One of the major extensions to the original Satoshi Nakamoto [1] [27] papers on peer-to-peer electronic cash systems is the use of oracles to access external data and Smart Contract to enforce business rules on ledger transactions. For example, an account holder wants to transfer Bitcoins from one account to another, but there is a “reserve” placed on the account to cover potential debts from option trading. This “reserve” information would not be part of the Ledger, but would be ancillary data. The enforcement of the “reserve” is done by a distributed application called a smart contract.
A distributed application (DApp) is software that is executed or runs on multiple computers within a network simultaneously.
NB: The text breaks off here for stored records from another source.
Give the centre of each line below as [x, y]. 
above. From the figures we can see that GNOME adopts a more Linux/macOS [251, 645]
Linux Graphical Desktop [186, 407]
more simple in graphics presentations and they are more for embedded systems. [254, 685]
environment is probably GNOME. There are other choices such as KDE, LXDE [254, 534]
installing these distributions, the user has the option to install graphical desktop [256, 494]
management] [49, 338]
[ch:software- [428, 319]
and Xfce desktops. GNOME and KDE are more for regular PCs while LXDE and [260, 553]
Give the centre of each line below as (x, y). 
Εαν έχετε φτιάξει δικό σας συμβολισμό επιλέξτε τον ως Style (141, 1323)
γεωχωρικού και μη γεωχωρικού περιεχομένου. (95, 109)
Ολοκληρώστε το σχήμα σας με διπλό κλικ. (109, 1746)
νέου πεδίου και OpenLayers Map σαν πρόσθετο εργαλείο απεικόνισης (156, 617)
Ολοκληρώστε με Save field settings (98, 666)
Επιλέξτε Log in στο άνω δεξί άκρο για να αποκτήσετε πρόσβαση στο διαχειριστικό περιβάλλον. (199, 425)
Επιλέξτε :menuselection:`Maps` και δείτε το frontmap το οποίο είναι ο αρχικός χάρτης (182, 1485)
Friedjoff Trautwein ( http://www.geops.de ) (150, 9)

The software is deterministic meaning that given the same inputs, they all produce the same outputs. One of the main benefits of DApps is they are extremely durable and hardened against a single point of failure. Therefore, to be distributed, deterministic and durable, any services that the DApp must interact with must also be distributed, deterministic, and durable. This makes Distributed Application (ĐApp or DApp) interaction with traditional client/server cloud services difficult. Naturally, cloud services applications such as Software as a Service (SaaS) and Data as a Service (DaaS) have some redundancy and reliability built into them; however, they cannot achieve the same level of robustness as a DApp. Therefore, SaaS and DaaS need to expose their functionality using a proxy DApp, which by its nature has latency. This latency could adversely affect the DApp’s deterministic and durability nature.
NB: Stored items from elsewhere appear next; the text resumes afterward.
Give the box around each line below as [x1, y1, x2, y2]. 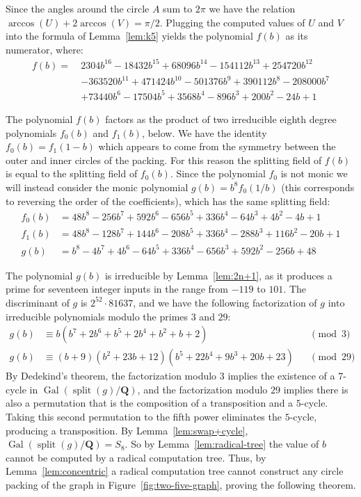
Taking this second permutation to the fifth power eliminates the [6, 409, 282, 423]
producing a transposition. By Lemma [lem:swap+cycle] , [6, 423, 248, 437]
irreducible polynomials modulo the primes [6, 309, 188, 323]
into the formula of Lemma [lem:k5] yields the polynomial [6, 28, 253, 43]
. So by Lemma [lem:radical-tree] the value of [125, 437, 319, 451]
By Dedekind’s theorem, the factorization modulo [6, 368, 217, 383]
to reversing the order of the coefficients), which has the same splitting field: [6, 193, 330, 208]
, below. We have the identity [141, 125, 267, 140]
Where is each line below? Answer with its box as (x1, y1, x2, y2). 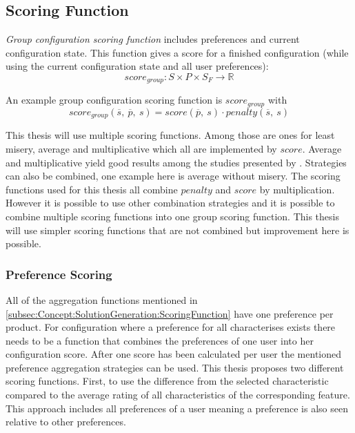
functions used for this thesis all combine (6, 182, 178, 196)
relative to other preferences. (6, 414, 126, 429)
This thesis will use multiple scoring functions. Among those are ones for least (6, 128, 335, 142)
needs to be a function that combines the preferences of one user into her (6, 333, 314, 347)
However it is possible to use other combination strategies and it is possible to (6, 195, 335, 210)
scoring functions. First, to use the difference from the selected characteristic (6, 374, 329, 388)
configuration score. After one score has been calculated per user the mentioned (6, 347, 342, 361)
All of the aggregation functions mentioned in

Another important aspect of a DApp is that it should be runtime environment agnostic: allowing as many DIDO nodes into the DIDO network as possible. This can be achieved using Virtual Machine (VM) such as a Java Virtual Machine (JVM) or interpretive engines such as those available with ECMAScript. There are some platform specific virtual machines available such as the Common Language Runtime (CLR) which are not standardized and do not run with the deterministic rigor on non-Windows platforms. Consequently, the list of languages allowable in DApps is limited to those that have a standardized runtime environment (i.e., VM or Engine) that runs on multiple platforms.